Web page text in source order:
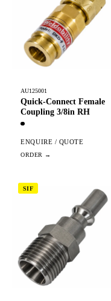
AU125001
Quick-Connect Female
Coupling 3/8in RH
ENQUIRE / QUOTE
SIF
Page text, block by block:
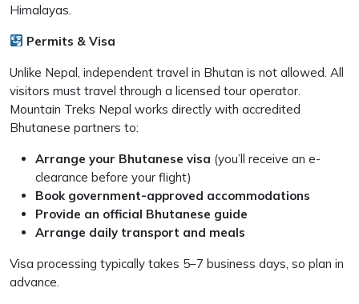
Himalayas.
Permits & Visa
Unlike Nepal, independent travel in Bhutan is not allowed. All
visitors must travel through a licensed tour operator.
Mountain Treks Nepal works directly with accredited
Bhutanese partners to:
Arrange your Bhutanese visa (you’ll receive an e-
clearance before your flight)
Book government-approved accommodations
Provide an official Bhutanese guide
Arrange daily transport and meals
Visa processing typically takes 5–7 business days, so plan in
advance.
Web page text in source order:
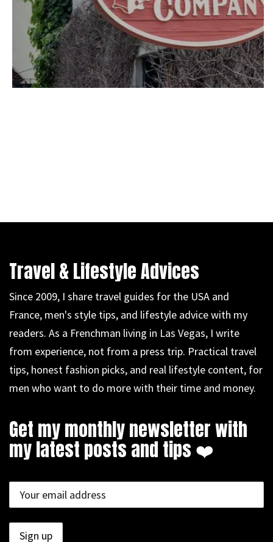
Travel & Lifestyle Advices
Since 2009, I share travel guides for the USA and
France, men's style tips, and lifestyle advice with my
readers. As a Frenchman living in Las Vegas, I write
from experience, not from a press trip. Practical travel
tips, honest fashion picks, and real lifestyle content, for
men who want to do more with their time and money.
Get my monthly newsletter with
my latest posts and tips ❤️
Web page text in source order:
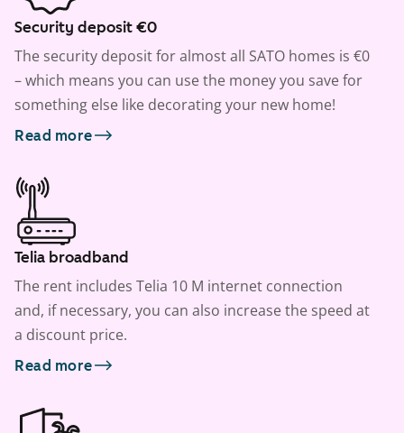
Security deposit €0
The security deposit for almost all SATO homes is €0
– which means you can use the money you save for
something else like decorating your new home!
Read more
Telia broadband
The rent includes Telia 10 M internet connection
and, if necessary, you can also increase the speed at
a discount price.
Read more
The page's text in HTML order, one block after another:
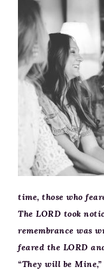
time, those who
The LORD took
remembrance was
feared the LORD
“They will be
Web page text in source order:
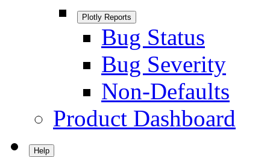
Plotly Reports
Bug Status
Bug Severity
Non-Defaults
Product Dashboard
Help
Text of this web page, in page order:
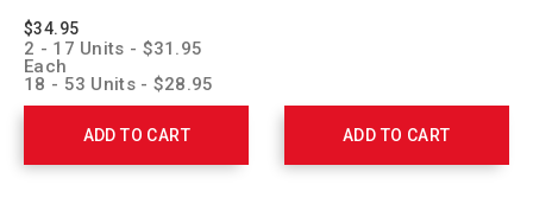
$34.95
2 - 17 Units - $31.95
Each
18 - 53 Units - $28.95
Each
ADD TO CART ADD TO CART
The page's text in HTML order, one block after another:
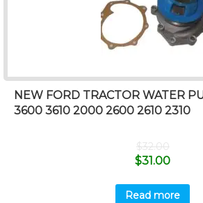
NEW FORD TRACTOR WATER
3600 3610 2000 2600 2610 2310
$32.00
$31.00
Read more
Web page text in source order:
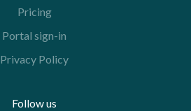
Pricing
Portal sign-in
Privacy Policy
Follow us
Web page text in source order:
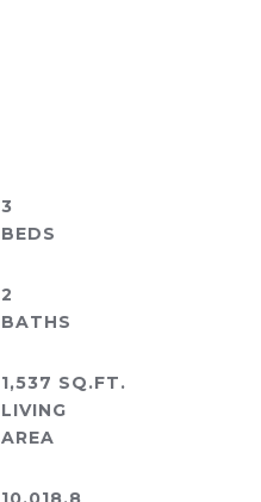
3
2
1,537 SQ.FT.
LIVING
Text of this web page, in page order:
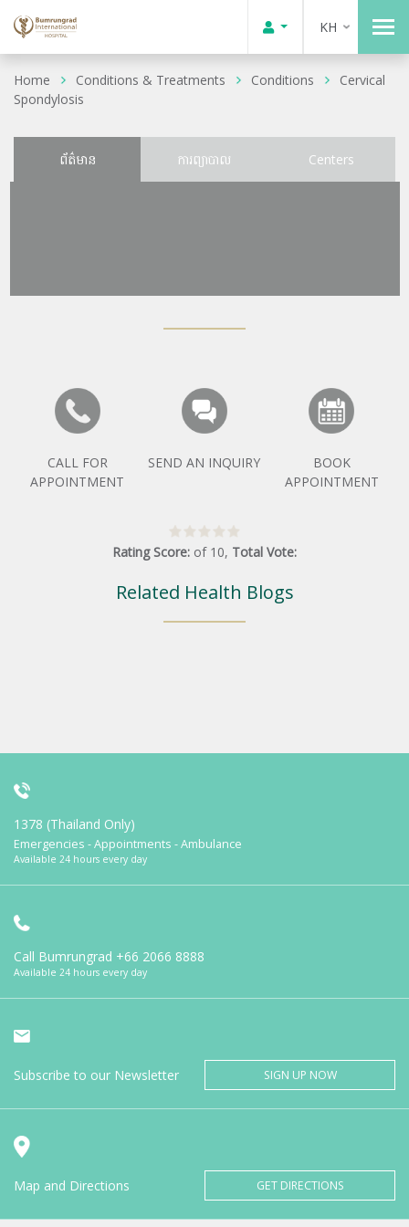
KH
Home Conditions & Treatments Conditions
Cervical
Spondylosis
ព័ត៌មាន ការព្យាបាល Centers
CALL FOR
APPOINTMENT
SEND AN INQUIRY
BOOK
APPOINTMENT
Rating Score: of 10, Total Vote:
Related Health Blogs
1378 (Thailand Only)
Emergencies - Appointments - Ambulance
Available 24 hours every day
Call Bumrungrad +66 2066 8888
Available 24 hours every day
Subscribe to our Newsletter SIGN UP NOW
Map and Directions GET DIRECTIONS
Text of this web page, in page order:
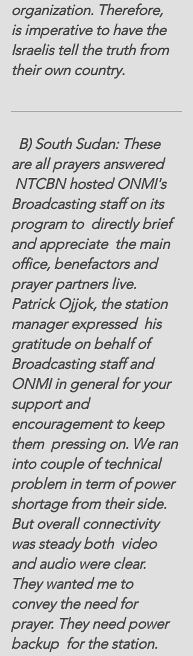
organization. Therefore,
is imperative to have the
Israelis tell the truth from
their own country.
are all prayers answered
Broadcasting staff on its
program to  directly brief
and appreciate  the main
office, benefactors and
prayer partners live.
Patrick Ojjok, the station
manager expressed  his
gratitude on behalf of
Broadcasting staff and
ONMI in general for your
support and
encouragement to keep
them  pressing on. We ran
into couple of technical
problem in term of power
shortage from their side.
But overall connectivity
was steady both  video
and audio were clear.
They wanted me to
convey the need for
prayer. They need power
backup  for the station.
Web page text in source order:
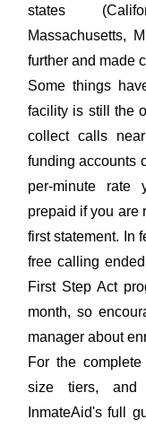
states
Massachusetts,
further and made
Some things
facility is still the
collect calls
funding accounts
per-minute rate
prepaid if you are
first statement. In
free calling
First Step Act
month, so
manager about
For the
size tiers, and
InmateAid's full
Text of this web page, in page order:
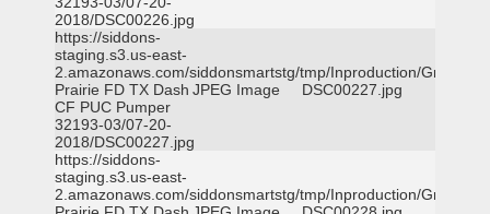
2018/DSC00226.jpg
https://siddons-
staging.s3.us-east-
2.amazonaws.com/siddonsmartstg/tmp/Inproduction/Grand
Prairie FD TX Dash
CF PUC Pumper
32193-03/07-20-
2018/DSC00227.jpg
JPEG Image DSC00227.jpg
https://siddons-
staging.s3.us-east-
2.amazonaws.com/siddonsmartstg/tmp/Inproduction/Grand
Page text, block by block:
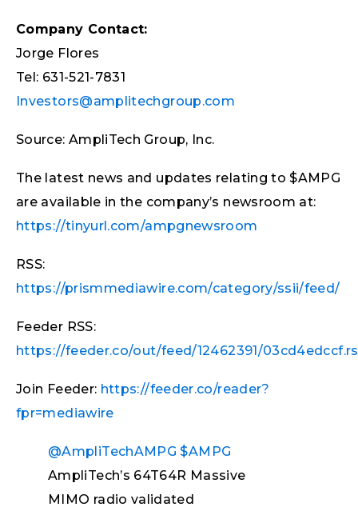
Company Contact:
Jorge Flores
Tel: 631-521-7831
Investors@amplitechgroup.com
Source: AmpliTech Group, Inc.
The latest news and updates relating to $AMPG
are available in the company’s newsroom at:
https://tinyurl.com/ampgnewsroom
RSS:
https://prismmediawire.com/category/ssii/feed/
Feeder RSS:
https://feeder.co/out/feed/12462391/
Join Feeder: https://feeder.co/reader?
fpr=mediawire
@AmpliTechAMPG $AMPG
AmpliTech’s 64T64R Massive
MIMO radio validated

•••••

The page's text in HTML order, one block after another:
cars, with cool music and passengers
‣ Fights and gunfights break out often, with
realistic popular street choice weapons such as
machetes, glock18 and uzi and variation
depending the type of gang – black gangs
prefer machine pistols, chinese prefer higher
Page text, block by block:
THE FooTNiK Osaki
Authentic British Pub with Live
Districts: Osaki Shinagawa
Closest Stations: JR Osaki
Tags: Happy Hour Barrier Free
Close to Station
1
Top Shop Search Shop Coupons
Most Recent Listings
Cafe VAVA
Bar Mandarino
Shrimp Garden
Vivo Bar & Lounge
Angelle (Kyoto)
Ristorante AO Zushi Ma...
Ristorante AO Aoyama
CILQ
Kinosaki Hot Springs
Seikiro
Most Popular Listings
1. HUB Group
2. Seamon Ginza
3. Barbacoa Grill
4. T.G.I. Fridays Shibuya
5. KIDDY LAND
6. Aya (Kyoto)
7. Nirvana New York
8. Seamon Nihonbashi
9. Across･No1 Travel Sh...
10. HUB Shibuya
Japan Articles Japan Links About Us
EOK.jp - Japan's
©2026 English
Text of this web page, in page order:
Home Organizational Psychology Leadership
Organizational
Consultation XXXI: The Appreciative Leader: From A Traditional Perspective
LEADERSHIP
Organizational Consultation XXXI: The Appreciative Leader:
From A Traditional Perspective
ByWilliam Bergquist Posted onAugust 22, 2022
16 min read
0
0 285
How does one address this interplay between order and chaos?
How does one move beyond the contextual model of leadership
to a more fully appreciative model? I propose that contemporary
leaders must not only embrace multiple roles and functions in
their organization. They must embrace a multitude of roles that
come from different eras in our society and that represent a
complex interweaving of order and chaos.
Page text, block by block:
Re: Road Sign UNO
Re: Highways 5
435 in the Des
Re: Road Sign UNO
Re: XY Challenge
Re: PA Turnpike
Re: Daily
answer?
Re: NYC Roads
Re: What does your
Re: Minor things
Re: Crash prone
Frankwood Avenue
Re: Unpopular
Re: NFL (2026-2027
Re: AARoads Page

•••••

- [BRIEF] Pull out all lines from the entries above in which the word "deposit" appears.

- [YOUR RESPONSE]
Security deposit €0
The security deposit for almost all SATO homes is €0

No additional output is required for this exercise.